BRIEF |
An exact transcription of each entry below is required, without any pictures.

Records from a dataset:
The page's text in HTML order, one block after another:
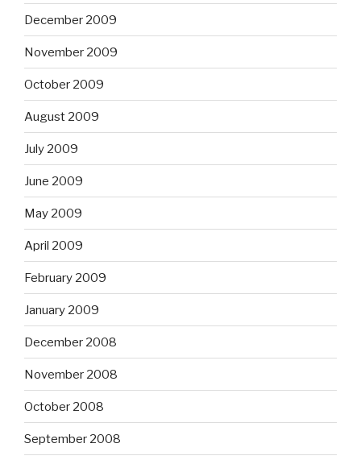
December 2009
November 2009
October 2009
August 2009
July 2009
June 2009
May 2009
April 2009
February 2009
January 2009
December 2008
November 2008
October 2008
September 2008
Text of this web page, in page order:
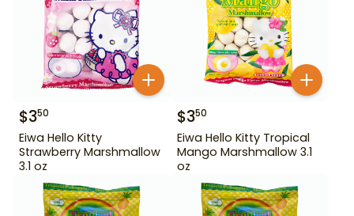
$350
Eiwa Hello Kitty
Strawberry Marshmallow
3.1 oz
$350
Eiwa Hello Kitty Tropical
Mango Marshmallow 3.1
oz
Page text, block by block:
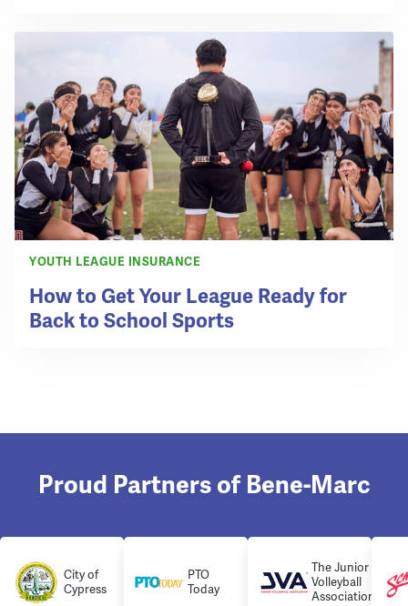
YOUTH LEAGUE INSURANCE
How to Get Your League Ready for
Back to School Sports
Proud Partners of Bene-Marc
City of
Cypress
PTO
Today
The Junior
Volleyball
Association
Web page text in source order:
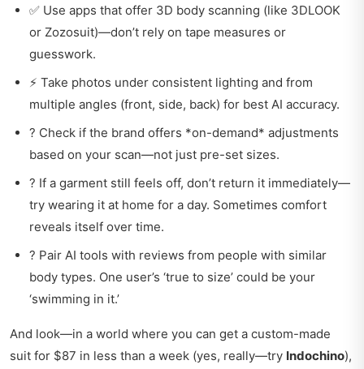
✅ Use apps that offer 3D body scanning (like 3DLOOK
or Zozosuit)—don’t rely on tape measures or
guesswork.
⚡ Take photos under consistent lighting and from
multiple angles (front, side, back) for best AI accuracy.
? Check if the brand offers *on-demand* adjustments
based on your scan—not just pre-set sizes.
? If a garment still feels off, don’t return it immediately—
try wearing it at home for a day. Sometimes comfort
reveals itself over time.
? Pair AI tools with reviews from people with similar
body types. One user’s ‘true to size’ could be your
‘swimming in it.’
And look—in a world where you can get a custom-made
suit for $87 in less than a week (yes, really—try Indochino),
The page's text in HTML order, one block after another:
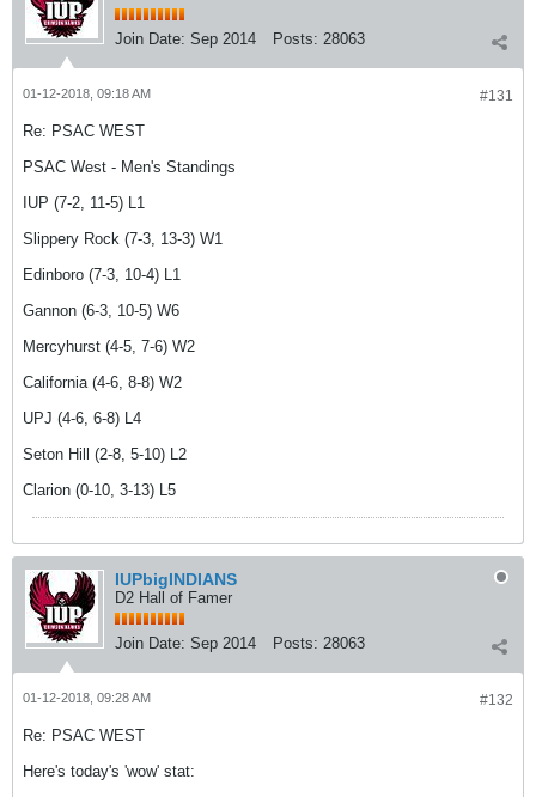
Join Date: Sep 2014 Posts: 28063
#131
01-12-2018, 09:18 AM
Re: PSAC WEST
PSAC West - Men's Standings
IUP (7-2, 11-5) L1
Slippery Rock (7-3, 13-3) W1
Edinboro (7-3, 10-4) L1
Gannon (6-3, 10-5) W6
Mercyhurst (4-5, 7-6) W2
California (4-6, 8-8) W2
UPJ (4-6, 6-8) L4
Seton Hill (2-8, 5-10) L2
Clarion (0-10, 3-13) L5
IUPbigINDIANS
D2 Hall of Famer
Join Date: Sep 2014 Posts: 28063
#132
01-12-2018, 09:28 AM
Re: PSAC WEST
Here's today's 'wow' stat:
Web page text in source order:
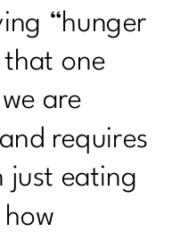
“hunger
that one
are
requires
just eating
how
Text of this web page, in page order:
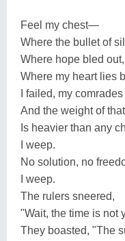
Feel my chest—
Where the bullet of
Where hope bled out,
Where my heart lies
I failed, my
And the weight of
Is heavier than any
I weep.
No solution, no
I weep.
The rulers sneered,
"Wait, the time is not
They boasted, "The
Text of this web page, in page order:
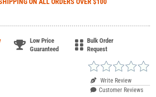
Low Price
Guaranteed
Bulk Order
Request
Write Review
Customer Reviews
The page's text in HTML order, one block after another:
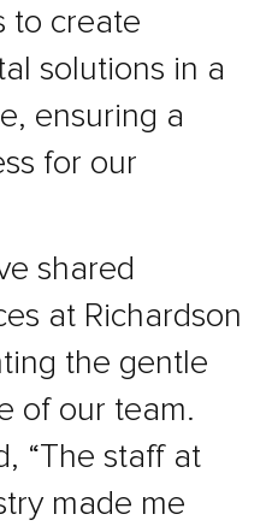
to create
solutions in a
ensuring a
for our
shared
at Richardson
the gentle
of our team.
“The staff at
made me
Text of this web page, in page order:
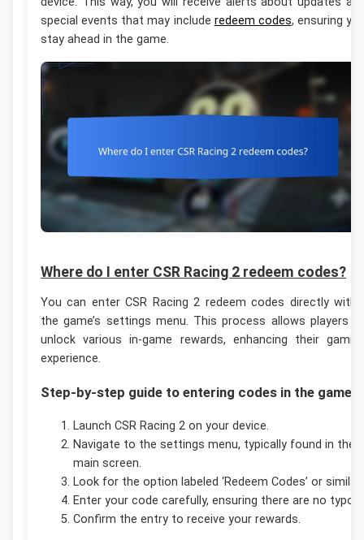
special events that may include redeem codes, ensuring
stay ahead in the game.
Where do I enter CSR Racing 2 redeem codes?
You can enter CSR Racing 2 redeem codes directly
the game’s settings menu. This process allows players
unlock various in-game rewards, enhancing their
experience.
Step-by-step guide to entering codes in the game
Launch CSR Racing 2 on your device.
Navigate to the settings menu, typically found in the
main screen.
Look for the option labeled ‘Redeem Codes’ or similar.
Enter your code carefully, ensuring there are no typos.
Confirm the entry to receive your rewards.
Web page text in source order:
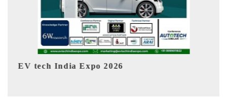
EV India Expo 2026
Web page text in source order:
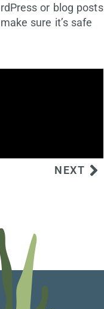
or blog posts
sure it’s safe
NEXT
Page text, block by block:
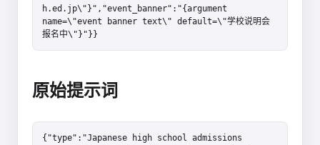
h.ed.jp\"}","event_banner":"{argument
name=\"event banner text\" default=\"学校说明会
报名中\"}"}}
原始提示词
{"type":"Japanese high school admissions
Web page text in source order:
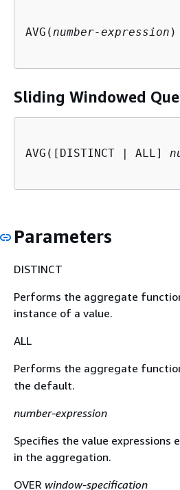
AVG(number-expression )
Sliding Windowed
AVG([DISTINCT | ALL]
Parameters
DISTINCT
Performs the aggregate
instance of a value.
ALL
Performs the aggregate
the default.
number-expression
Specifies the value expressions
in the aggregation.
OVER window-specification
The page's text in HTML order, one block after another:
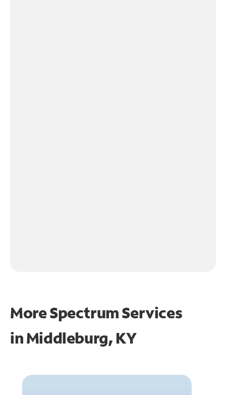
More Spectrum Services
inMiddleburg, KY
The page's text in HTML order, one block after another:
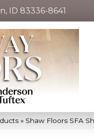
ID 83336-8641
» Shaw Floors SFA
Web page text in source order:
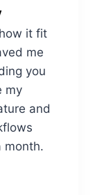
it fit
me
you
my
and
month.

SOLUTION TO THIS TASK |
The page's text in HTML order, one block after another:
December 2009
November 2009
October 2009
August 2009
July 2009
June 2009
May 2009
April 2009
February 2009
January 2009
December 2008
November 2008
October 2008
September 2008
Text of this web page, in page order:
$350
Eiwa Hello Kitty
Strawberry Marshmallow
3.1 oz
$350
Eiwa Hello Kitty Tropical
Mango Marshmallow 3.1
oz
Page text, block by block:
YOUTH LEAGUE INSURANCE
How to Get Your League Ready for
Back to School Sports
Proud Partners of Bene-Marc
City of
Cypress
PTO
Today
The Junior
Volleyball
Association
Web page text in source order:
✅ Use apps that offer 3D body scanning (like 3DLOOK
or Zozosuit)—don’t rely on tape measures or
guesswork.
⚡ Take photos under consistent lighting and from
multiple angles (front, side, back) for best AI accuracy.
? Check if the brand offers *on-demand* adjustments
based on your scan—not just pre-set sizes.
? If a garment still feels off, don’t return it immediately—
try wearing it at home for a day. Sometimes comfort
reveals itself over time.
? Pair AI tools with reviews from people with similar
body types. One user’s ‘true to size’ could be your
‘swimming in it.’
And look—in a world where you can get a custom-made
suit for $87 in less than a week (yes, really—try Indochino),
The page's text in HTML order, one block after another:
Join Date: Sep 2014 Posts: 28063
#131
01-12-2018, 09:18 AM
Re: PSAC WEST
PSAC West - Men's Standings
IUP (7-2, 11-5) L1
Slippery Rock (7-3, 13-3) W1
Edinboro (7-3, 10-4) L1
Gannon (6-3, 10-5) W6
Mercyhurst (4-5, 7-6) W2
California (4-6, 8-8) W2
UPJ (4-6, 6-8) L4
Seton Hill (2-8, 5-10) L2
Clarion (0-10, 3-13) L5
IUPbigINDIANS
D2 Hall of Famer
Join Date: Sep 2014 Posts: 28063
#132
01-12-2018, 09:28 AM
Re: PSAC WEST
Here's today's 'wow' stat:
Web page text in source order:
“hunger
that one
are
requires
just eating
how
Text of this web page, in page order:
Feel my chest—
Where the bullet of
Where hope bled out,
Where my heart lies
I failed, my
And the weight of
Is heavier than any
I weep.
No solution, no
I weep.
The rulers sneered,
"Wait, the time is not
They boasted, "The
Text of this web page, in page order:
Low Price
Guaranteed
Bulk Order
Request
Write Review
Customer Reviews
The page's text in HTML order, one block after another:
to create
solutions in a
ensuring a
for our
shared
at Richardson
the gentle
of our team.
“The staff at
made me
Text of this web page, in page order:
special events that may include redeem codes, ensuring
stay ahead in the game.
Where do I enter CSR Racing 2 redeem codes?
You can enter CSR Racing 2 redeem codes directly
the game’s settings menu. This process allows players
unlock various in-game rewards, enhancing their
experience.
Step-by-step guide to entering codes in the game
Launch CSR Racing 2 on your device.
Navigate to the settings menu, typically found in the
main screen.
Look for the option labeled ‘Redeem Codes’ or similar.
Enter your code carefully, ensuring there are no typos.
Confirm the entry to receive your rewards.
Web page text in source order:
EV India Expo 2026
Web page text in source order:
or blog posts
sure it’s safe
NEXT
Page text, block by block:
h.ed.jp\"}","event_banner":"{argument
name=\"event banner text\" default=\"学校说明会
报名中\"}"}}
原始提示词
{"type":"Japanese high school admissions
Web page text in source order:
AVG(number-expression )
Sliding Windowed
AVG([DISTINCT | ALL]
Parameters
DISTINCT
Performs the aggregate
instance of a value.
ALL
Performs the aggregate
the default.
number-expression
Specifies the value expressions
in the aggregation.
OVER window-specification
The page's text in HTML order, one block after another:
More Spectrum Services
inMiddleburg, KY
The page's text in HTML order, one block after another:
ID 83336-8641
» Shaw Floors SFA
Web page text in source order:
it fit
me
you
my
and
month.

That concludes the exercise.